This lecture focuses on the notion of modernity, as conceptualised by European scholars in the seventeenth and eighteenth century, through the lens of material and visual culture in everyday life. It first argues that the rhetoric of modernity relied on science and technology, in particular on the role they played in making European colonial projects possible. It then proceeds to examine how such rhetoric spread across the European elites through scientific texts, toys, and educational pastimes that normalised notions of European dominance over the world.
Speaker:
Paola Bertucci is a professor in the Department of History and in the History of Science and Medicine Program at Yale University.

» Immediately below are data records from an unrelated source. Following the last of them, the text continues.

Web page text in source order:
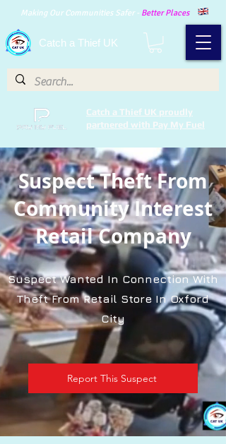
Making Our Communities Safer - Better Places
Catch a Thief UK
Catch a Thief UK proudly
partnered with Pay My Fuel
Suspect Theft From
Community Interest
Retail Company
Suspect Wanted In Connection With
Theft From Retail Store In Oxford
City
Report This Suspect
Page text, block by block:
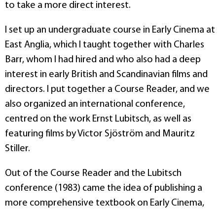
to take a more direct interest.
I set up an undergraduate course in Early Cinema at
East Anglia, which I taught together with Charles
Barr, whom I had hired and who also had a deep
interest in early British and Scandinavian films and
directors. I put together a Course Reader, and we
also organized an international conference,
centred on the work Ernst Lubitsch, as well as
featuring films by Victor Sjöström and Mauritz
Stiller.
Out of the Course Reader and the Lubitsch
conference (1983) came the idea of publishing a
more comprehensive textbook on Early Cinema,
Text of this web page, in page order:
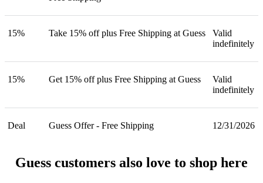
15% Take 15% off plus Free Shipping at Guess
Valid
indefinitely
15% Get 15% off plus Free Shipping at Guess
Valid
indefinitely
Deal Guess Offer - Free Shipping 12/31/2026
Guess customers also love to shop here
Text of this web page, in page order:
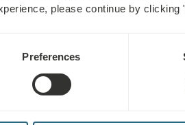
please continue by clicking
Preferences
Not
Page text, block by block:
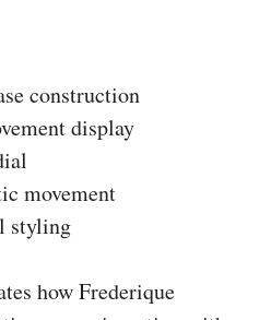
construction
display
movement
styling
how Frederique
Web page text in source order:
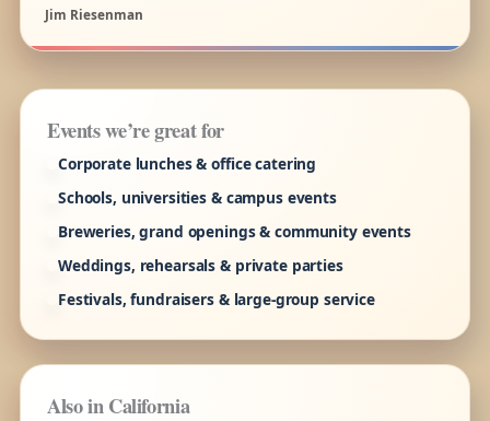
Jim Riesenman
Events we’re great for
Corporate lunches & office catering
Schools, universities & campus events
Breweries, grand openings & community events
Weddings, rehearsals & private parties
Festivals, fundraisers & large-group service
Also in California

Her research focuses on science, technology, and medicine in the seventeenth and eighteenth centuries, mostly in Europe. She is the author of Artisanal Enlightenment:Science and the Mechanical Arts in Old Regime France (Yale University Press, 2017), which looks at the Enlightenment from the perspective of learned artisans and argues for the centrality of the mechanical arts in French colonial and commercial projects. Artisanal Enlightenment was awarded the 2019 Louis Gottschalk from ASECS. Her most recent book, In the Land of Marvels. Science, Fabricated Realities, and Industrial Espionage in the Age of the Grand Tour (Johns Hopkins University Press, 2023) examines the relationship between eighteenth-century science and information cultures through the lens a medical controversy and its life on the printed page. In the Land of Marvels received the 2025 Paul Bunge prize for best book on the history of scientific instruments. She is the president of the American Society for Eighteenth-Century Studies.